From an experimental point of view, I consider that an additional experimental approach would be the optimization of model systems to test the new multitarget molecules. For example, in this specific case, it should be noted that AVCRI104P4 is a molecule that was designed for use in Alzheimer’s disease, so the membrane model systems should simulate the deteriorating conditions of advanced disease states (or those whose stage is appropriate for diagnosis). This would include phospholipid composition, protein composition, chemical environment, etc.

New microfluidic techniques (Lab-on-a-chip) emerge as a novel tool to study membrane interactions with new molecules (Prasanna et al., 2021). In this technique, it is possible to use membrane models that can be visualized in real time such as giant unilamellar vesicles, which can encapsulate different types of molecules and study their interaction in detail. In addition, microfluidics could provide a miniature model of the brain (or a neuron), considering its cellular composition and a suitable chemical/physiological microenvironment. The construction of a microchip with all these features, combined with high-resolution microscopy tools, would allow real-time information to be obtained. The optimization of these model systems, we would have a much more realistic scenario in which to test new multitarget molecules and obtain realistic results.

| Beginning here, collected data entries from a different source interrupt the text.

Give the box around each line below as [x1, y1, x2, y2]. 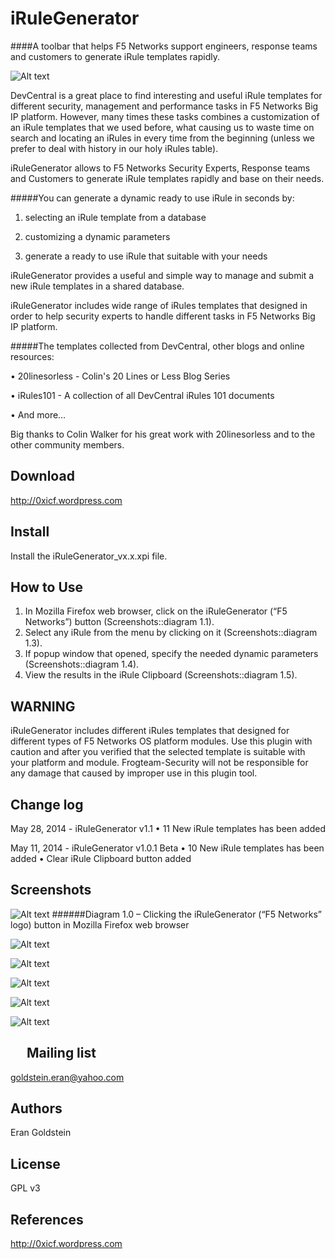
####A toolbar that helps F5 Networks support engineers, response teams [10, 40, 318, 52]
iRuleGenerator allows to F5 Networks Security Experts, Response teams [10, 162, 311, 174]
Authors [10, 1100, 63, 1117]
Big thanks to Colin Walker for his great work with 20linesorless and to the [10, 428, 316, 440]
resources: [10, 350, 55, 362]
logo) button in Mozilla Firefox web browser [10, 918, 190, 931]
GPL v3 [10, 1182, 41, 1194]
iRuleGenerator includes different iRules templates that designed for [10, 725, 290, 737]
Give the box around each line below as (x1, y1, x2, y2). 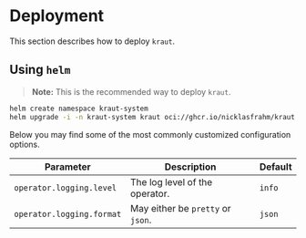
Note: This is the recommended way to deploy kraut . (31, 86, 231, 97)
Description (164, 160, 217, 173)
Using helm (9, 62, 71, 78)
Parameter (44, 160, 91, 173)
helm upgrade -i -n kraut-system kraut (9, 112, 161, 121)
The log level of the (130, 175, 213, 188)
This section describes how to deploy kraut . (9, 36, 176, 47)
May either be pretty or (130, 202, 231, 214)
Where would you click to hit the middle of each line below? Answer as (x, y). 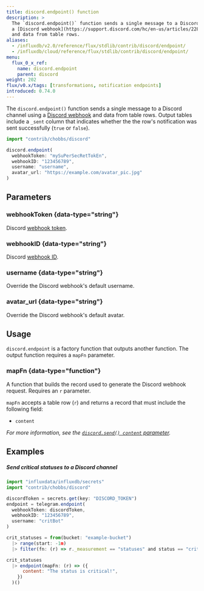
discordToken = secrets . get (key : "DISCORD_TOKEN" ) (72, 498)
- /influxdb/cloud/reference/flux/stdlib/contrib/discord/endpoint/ (100, 52)
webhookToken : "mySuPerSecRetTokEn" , (59, 156)
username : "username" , (40, 167)
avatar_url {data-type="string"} (55, 302)
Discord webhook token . (37, 228)
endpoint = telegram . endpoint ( (46, 504)
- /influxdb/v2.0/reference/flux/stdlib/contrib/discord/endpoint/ (99, 46)
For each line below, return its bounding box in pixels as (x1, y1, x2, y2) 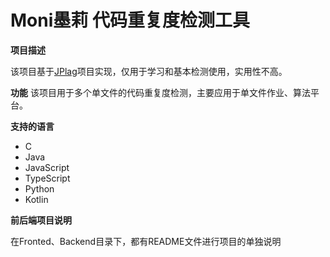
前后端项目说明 (10, 214, 72, 226)
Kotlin (24, 193, 49, 205)
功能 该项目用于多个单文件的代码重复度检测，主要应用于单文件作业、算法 (10, 86, 311, 98)
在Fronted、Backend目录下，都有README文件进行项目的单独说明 (10, 235, 282, 247)
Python (24, 182, 55, 195)
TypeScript (24, 172, 71, 184)
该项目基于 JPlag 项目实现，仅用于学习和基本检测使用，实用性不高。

With these general challenges still being asked, the extensive scientific data on multitarget compounds continues to grow daily, as do new families of synthetic molecules. In addition, as research into the origins of neurodegenerative diseases advances, new metabolic pathways are being discovered and new hypotheses are being tested experimentally, which will allow future research strategies and new families of molecules with potential therapeutic capabilities to be established.